Высоцкий и другие. Памяти живых и мертвых - страница 55
Нельзя сказать, что Тимур был бездельник, хоть и гедонист, что так понятно после его двенадцатилетних мытарств и в предвидении его мучительной смерти! Скорее уж, он был недостаточно честолюбив либо излишне бескорыстен – признаться, не очень уверен, какая именно характеристика ему подходит больше. Выйдя на волю сравнительно молодым – в двадцать восемь, а посадили в шестнадцать! – он услаждал себя тем, что было у нас с ранней юности, а у него появилось только сейчас: свободой, независимостью, женщинами, друзьями, отдельной комнатой – и славой. Да, да, славой, но – догутенберговой, изустной, фольклорной: он был великий сказитель, мы знали его байки наизусть, и каждый раз, когда появлялся новый слушатель, не уставали дивиться его устным новеллам заново, а заодно и реакцией на них новичка. Я и своего нового соседа по общаге привел как-то к Тимуру, заранее предвкушая его реакцию, – и не ошибся! Соловьев и в его генетической амальгаме отыскал искомую хромосому – бухарско-еврейскую. Мы могли слушать байки Тимура до бесконечности, до умопомрачения, как любимую пластин ку, и, когда рассказчик что-нибудь забывал или менял какую-нибудь деталь, мы подсказывали либо поправляли. А может быть, он ничего не забывал, а только делал вид, что забыл, и ждал нашей подсказки, и это было частью его тщательно подготовленного номера? Дошло до того, что мы уже просто заказывали ему рассказы, когда появлялись новые слушатели:
– Давай про лагерных бл*дей!
– Нет, лучше как ты читал зэкам Маяковского о советском паспорте!
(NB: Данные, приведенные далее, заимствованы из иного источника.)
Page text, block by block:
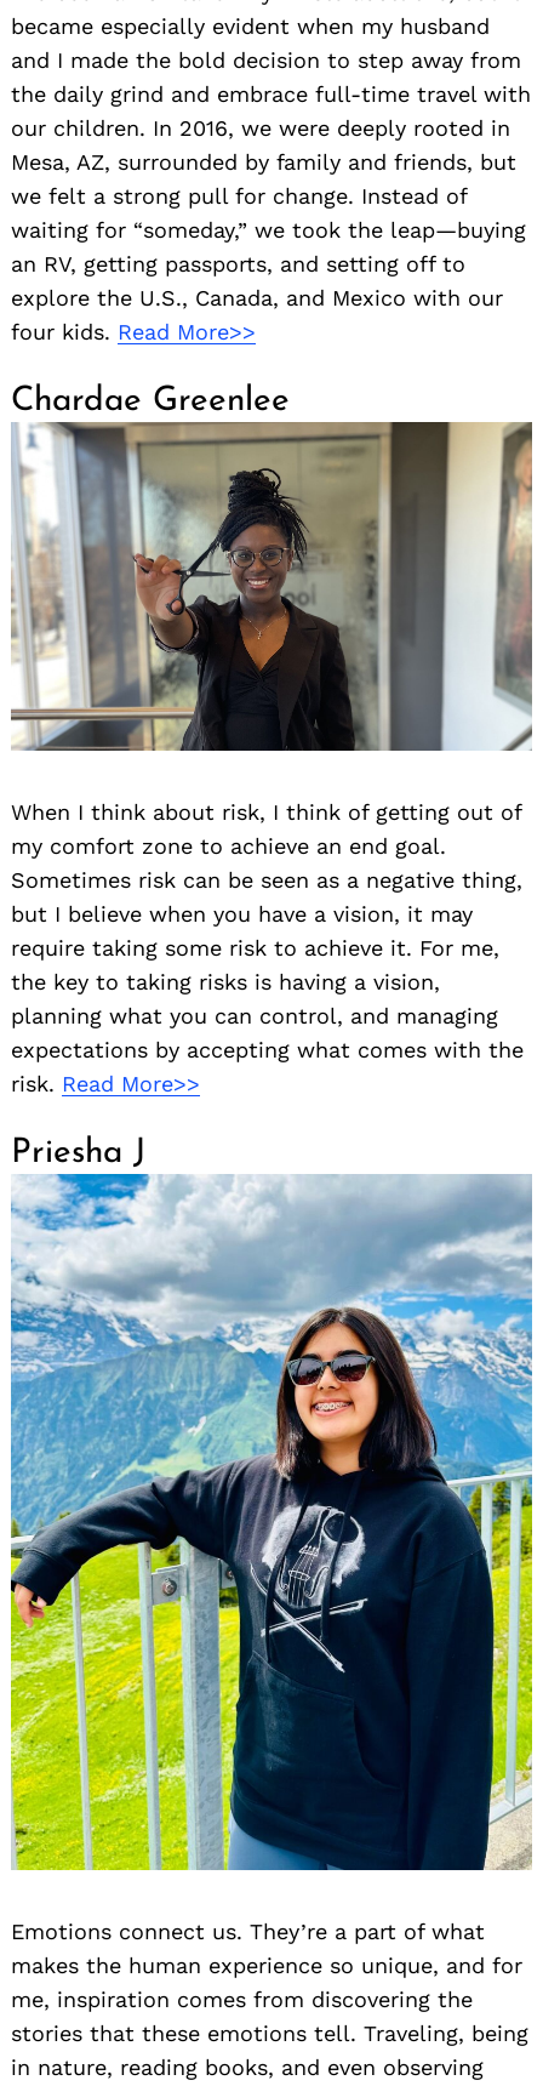
became especially evident when my husband
and I made the bold decision to step away from
the daily grind and embrace full-time travel with
our children. In 2016, we were deeply rooted in
Mesa, AZ, surrounded by family and friends, but
we felt a strong pull for change. Instead of
waiting for “someday,” we took the leap—buying
an RV, getting passports, and setting off to
explore the U.S., Canada, and Mexico with our
four kids. Read More>>
Chardae Greenlee
When I think about risk, I think of getting out of
my comfort zone to achieve an end goal.
Sometimes risk can be seen as a negative thing,
but I believe when you have a vision, it may
require taking some risk to achieve it. For me,
the key to taking risks is having a vision,
planning what you can control, and managing
expectations by accepting what comes with the
risk. Read More>>
Priesha J
Emotions connect us. They’re a part of what
makes the human experience so unique, and for
me, inspiration comes from discovering the
stories that these emotions tell. Traveling, being
in nature, reading books, and even observing
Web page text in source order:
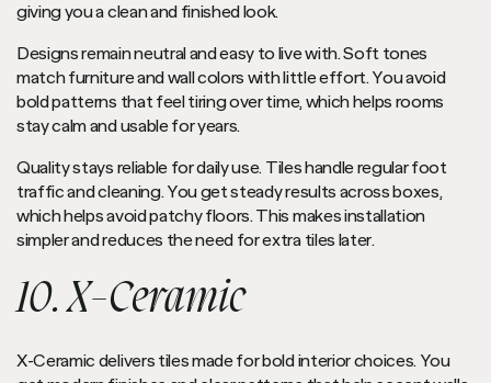
giving you a clean and finished look.
Designs remain neutral and easy to live with. Soft tones
match furniture and wall colors with little effort. You avoid
bold patterns that feel tiring over time, which helps rooms
stay calm and usable for years.
Quality stays reliable for daily use. Tiles handle regular foot
traffic and cleaning. You get steady results across boxes,
which helps avoid patchy floors. This makes installation
simpler and reduces the need for extra tiles later.
10. X-Ceramic
X-Ceramic delivers tiles made for bold interior choices. You
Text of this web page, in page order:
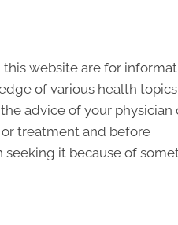
website are for
of various health
advice of your physician
treatment and before
it because of
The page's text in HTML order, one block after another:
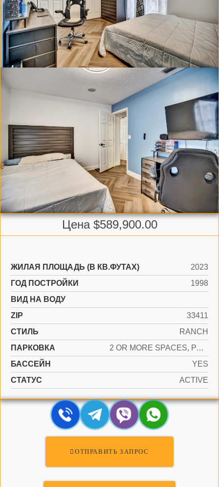
Цена $589,900.00
ЖИЛАЯ ПЛОЩАДЬ (В КВ.ФУТАХ)
2023
ГОД ПОСТРОЙКИ
1998
ВИД НА ВОДУ
ZIP
33411
СТИЛЬ
RANCH
ПАРКОВКА
2 OR MORE SPACES, PARKING GARAGE
БАССЕЙН
YES
СТАТУС
ACTIVE
ОТПРАВИТЬ ЗАПРОС
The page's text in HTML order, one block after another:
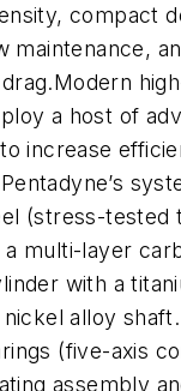
compact
maintenance,
a host of
increase
(stress-tested
multi-layer
with a
alloy
(five-axis
assembly
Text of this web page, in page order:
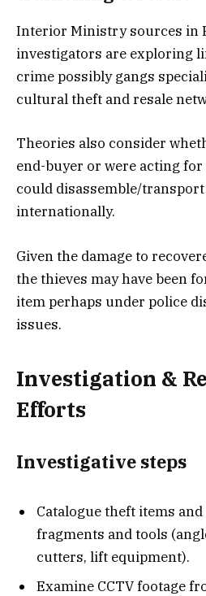
Interior Ministry sources in
investigators are exploring
crime possibly gangs
cultural theft and resale
Theories also consider
end-buyer or were acting
could disassemble/transport
internationally.
Given the damage to
the thieves may have been
item perhaps under police
issues.
Investigation &
Efforts
Investigative steps
Catalogue theft items
fragments and tools
cutters, lift equipment).
Examine CCTV footage
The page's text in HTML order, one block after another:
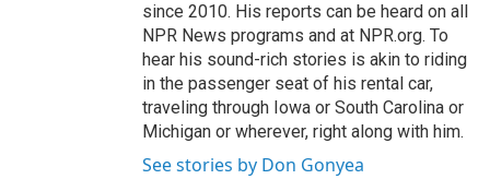
since 2010. His reports can be heard on all
NPR News programs and at NPR.org. To
hear his sound-rich stories is akin to riding
in the passenger seat of his rental car,
traveling through Iowa or South Carolina or
Michigan or wherever, right along with him.
See stories by Don Gonyea
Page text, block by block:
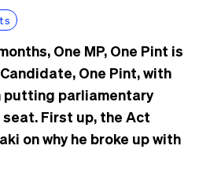
One MP, One Pint is
One Pint, with
putting parliamentary
First up, the Act
on why he broke up with
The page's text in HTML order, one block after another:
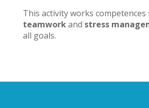
This activity works competences
teamworkand stress
all goals.
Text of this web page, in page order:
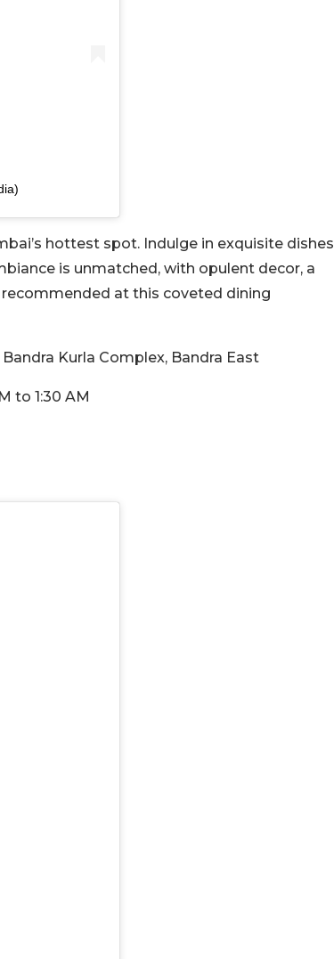
hottest spot. Indulge in exquisite dishes
is unmatched, with opulent decor, a
recommended at this coveted dining
Bandra Kurla Complex, Bandra East
to 1:30 AM
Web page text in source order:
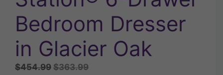
Bedroom Dresser
in Glacier Oak
$454.99 Original
$363.99Current
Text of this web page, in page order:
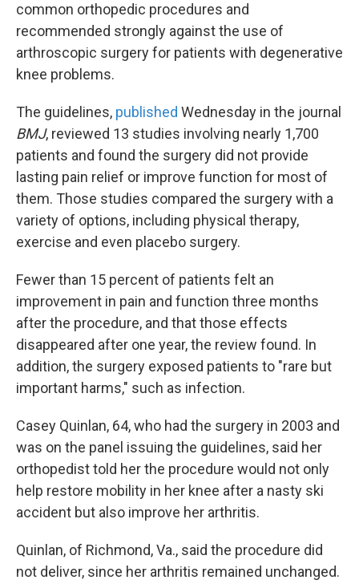
common orthopedic procedures and
recommended strongly against the use of
arthroscopic surgery for patients with degenerative
knee problems.
The guidelines, published Wednesday in the journal
BMJ, reviewed 13 studies involving nearly 1,700
patients and found the surgery did not provide
lasting pain relief or improve function for most of
them. Those studies compared the surgery with a
variety of options, including physical therapy,
exercise and even placebo surgery.
Fewer than 15 percent of patients felt an
improvement in pain and function three months
after the procedure, and that those effects
disappeared after one year, the review found. In
addition, the surgery exposed patients to "rare but
important harms," such as infection.
Casey Quinlan, 64, who had the surgery in 2003 and
was on the panel issuing the guidelines, said her
orthopedist told her the procedure would not only
help restore mobility in her knee after a nasty ski
accident but also improve her arthritis.
Quinlan, of Richmond, Va., said the procedure did
not deliver, since her arthritis remained unchanged.

Тимур садился прямо на пол, скрестив по-восточному ноги, в неизменной своей тюбетейке, похожий скорее на какого-нибудь бая, чем на писателя, а мы располагались вокруг и как завороженные слушали его жуткие и невероятно смешные истории. Репертуар его был не так чтобы очень велик, и постепенно он расширял тематику, от лагерной жизни его потянуло на среднеазиатское детство – помню историю про то, как гордый отец приучал его скакать на коне. Тимуру всего семь лет было, а конь без седла, вот он и стер мошонку до крови, но – праздник, гости, отцовская гордость, и Тимур терпел до конца. Он даже Сталина помнил – как тот держал его на коленях в каком-то правительственном санатории, а отец с Кагановичем о чем-то спорили.
– Сталин меня тоже запомнил, – говорил Тимур. – Отца с матерью расстрелял, а потом три года ждал, пока мне шестнадцать исполнится. И тогда только арестовал. Закон есть закон, несовершеннолетних сажать нельзя. Законник был, буквоед…
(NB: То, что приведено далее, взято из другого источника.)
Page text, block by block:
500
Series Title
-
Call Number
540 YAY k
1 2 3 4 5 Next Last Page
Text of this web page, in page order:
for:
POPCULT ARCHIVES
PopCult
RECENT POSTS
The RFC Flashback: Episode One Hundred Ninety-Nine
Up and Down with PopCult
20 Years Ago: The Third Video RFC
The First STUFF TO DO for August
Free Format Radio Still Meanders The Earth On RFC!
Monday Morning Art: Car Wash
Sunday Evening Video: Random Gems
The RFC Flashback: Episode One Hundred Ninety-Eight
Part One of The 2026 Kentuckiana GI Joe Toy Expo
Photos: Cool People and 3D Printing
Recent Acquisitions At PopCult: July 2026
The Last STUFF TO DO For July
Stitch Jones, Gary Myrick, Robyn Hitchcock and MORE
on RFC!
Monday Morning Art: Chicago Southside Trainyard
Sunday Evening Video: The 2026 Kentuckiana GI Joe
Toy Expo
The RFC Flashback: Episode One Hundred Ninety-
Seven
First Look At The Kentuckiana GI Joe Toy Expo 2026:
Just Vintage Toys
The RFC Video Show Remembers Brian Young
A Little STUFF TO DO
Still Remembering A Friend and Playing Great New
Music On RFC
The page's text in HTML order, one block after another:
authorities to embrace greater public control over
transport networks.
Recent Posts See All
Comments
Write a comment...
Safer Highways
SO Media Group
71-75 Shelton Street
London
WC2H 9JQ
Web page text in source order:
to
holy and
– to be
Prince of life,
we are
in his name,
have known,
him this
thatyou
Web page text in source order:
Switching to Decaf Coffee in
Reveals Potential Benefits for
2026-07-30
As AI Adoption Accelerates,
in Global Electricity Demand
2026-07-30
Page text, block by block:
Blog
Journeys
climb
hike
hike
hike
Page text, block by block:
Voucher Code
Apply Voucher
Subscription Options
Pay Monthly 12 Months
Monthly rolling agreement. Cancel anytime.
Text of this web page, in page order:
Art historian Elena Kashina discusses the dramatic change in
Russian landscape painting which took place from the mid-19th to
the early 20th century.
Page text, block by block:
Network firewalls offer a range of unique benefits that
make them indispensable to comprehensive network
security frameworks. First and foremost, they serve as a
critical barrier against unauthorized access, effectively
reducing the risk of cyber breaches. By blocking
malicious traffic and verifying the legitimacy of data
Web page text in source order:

Такой юмор был уже за пределами моего понимания, я глядел на жирное, с заплывшими глазами, доброе восточное лицо Тимура и удивлялся, что у него нет горечи, нет обиды за вычеркнутые из жизни двенадцать лет. Он догадывался о моих мыслях, подмигивал мне и повторял:
– Не горюй – будущее всегда впереди…
Забыл сказать, я был не только единственный представитель титульной нации, но и самый младший, а потому боготворил Тимура. Наше будущее и в самом деле было впереди, но не его – жизни ему тогда оставалось всего семь с половиной лет.
Вы спросите, почему я не пытаюсь пересказать здесь одну из Тимуровых лагерных баек, а ограничиваюсь впечатлениями слушателей? И пробовать бесполезно, коли самому Тимуру так и не удалось перенести свои истории на бумагу, а ведь он пытался! Тогда-то, думаю, и перегорело его честолюбие – если только оно у него имелось, – когда дошло до него, что граница между устным и письменным жанром, по крайней мере для него, непроходима. Он стал часто ссылаться в это время на Сократа и Иисуса, но не было с ним рядом ни Платона, ни Иоанна Богослова, ни на худой конец Эккермана или Босуэлла, и эта моя попытка тщетна. Так и не останется ничего на бумаге от рассказов Тимура, и вместе с нами, его слушателями, он умрет повторно и бесповоротно. Я же хочу рассказать, что с нами стряслось, а уж читателю придется принять на веру, каким гениальным и бескорыстным был лучший из нас, наш друг и учитель. Все, что от него осталось, кроме нашей памяти о нем – эстрадные песенки, детские книжки, публицистика, исторический роман, – даже отдаленного не дают о нем представления, как будто и не он писал.